THE DATA START

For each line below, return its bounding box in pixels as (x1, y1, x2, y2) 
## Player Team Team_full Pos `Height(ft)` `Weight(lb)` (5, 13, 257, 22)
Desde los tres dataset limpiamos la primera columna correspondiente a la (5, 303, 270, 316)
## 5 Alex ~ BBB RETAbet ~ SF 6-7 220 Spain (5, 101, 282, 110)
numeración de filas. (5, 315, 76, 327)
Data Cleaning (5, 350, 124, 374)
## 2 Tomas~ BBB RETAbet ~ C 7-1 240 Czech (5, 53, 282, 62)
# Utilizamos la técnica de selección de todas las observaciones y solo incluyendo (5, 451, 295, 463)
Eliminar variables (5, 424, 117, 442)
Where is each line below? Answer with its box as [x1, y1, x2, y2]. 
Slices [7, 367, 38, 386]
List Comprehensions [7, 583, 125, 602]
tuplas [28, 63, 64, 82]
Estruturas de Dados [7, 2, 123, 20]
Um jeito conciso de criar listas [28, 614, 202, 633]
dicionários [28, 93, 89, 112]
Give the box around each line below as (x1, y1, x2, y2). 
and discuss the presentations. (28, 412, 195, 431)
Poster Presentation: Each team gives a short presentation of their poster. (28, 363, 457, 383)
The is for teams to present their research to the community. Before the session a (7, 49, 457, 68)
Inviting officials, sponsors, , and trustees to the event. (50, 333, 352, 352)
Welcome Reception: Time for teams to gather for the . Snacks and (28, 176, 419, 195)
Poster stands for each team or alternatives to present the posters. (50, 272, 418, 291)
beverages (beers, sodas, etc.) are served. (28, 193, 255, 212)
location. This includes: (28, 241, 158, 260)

THE DATA END
THE DATA START

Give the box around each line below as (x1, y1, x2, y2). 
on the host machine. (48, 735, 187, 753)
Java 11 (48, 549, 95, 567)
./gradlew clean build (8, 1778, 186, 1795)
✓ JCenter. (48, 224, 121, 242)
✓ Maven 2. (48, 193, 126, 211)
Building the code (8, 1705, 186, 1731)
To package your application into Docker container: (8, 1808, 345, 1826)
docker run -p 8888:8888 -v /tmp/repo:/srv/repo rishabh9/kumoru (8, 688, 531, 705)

THE DATA END
THE DATA START

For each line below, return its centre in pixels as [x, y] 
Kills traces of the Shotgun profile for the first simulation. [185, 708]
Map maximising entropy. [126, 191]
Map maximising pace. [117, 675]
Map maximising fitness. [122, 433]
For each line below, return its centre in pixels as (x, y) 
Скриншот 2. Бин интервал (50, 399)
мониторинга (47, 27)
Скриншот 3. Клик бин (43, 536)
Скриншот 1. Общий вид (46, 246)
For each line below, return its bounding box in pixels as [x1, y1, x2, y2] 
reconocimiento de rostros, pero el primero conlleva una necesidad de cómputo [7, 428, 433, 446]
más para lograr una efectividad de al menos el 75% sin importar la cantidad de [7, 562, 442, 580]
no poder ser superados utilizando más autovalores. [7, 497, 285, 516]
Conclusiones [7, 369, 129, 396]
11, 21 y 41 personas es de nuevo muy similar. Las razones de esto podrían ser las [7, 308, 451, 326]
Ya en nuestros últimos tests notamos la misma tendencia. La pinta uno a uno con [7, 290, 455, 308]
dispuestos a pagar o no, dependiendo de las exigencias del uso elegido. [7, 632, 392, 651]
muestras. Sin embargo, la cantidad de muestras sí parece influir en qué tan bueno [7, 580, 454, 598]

THE DATA END

(WHAT THIS TASK INVOLVES)
In the data above, start at the line that has "# Utilizamos la", stop after the line that has "location. This includes: (28, 241, 158, 260)", and print every line in between exactly as it stands.

(OUTPUT FOR THIS TASK)
# Utilizamos la técnica de selección de todas las observaciones y solo incluyendo (5, 451, 295, 463)
Eliminar variables (5, 424, 117, 442)
Where is each line below? Answer with its box as [x1, y1, x2, y2]. 
Slices [7, 367, 38, 386]
List Comprehensions [7, 583, 125, 602]
tuplas [28, 63, 64, 82]
Estruturas de Dados [7, 2, 123, 20]
Um jeito conciso de criar listas [28, 614, 202, 633]
dicionários [28, 93, 89, 112]
Give the box around each line below as (x1, y1, x2, y2). 
and discuss the presentations. (28, 412, 195, 431)
Poster Presentation: Each team gives a short presentation of their poster. (28, 363, 457, 383)
The is for teams to present their research to the community. Before the session a (7, 49, 457, 68)
Inviting officials, sponsors, , and trustees to the event. (50, 333, 352, 352)
Welcome Reception: Time for teams to gather for the . Snacks and (28, 176, 419, 195)
Poster stands for each team or alternatives to present the posters. (50, 272, 418, 291)
beverages (beers, sodas, etc.) are served. (28, 193, 255, 212)
location. This includes: (28, 241, 158, 260)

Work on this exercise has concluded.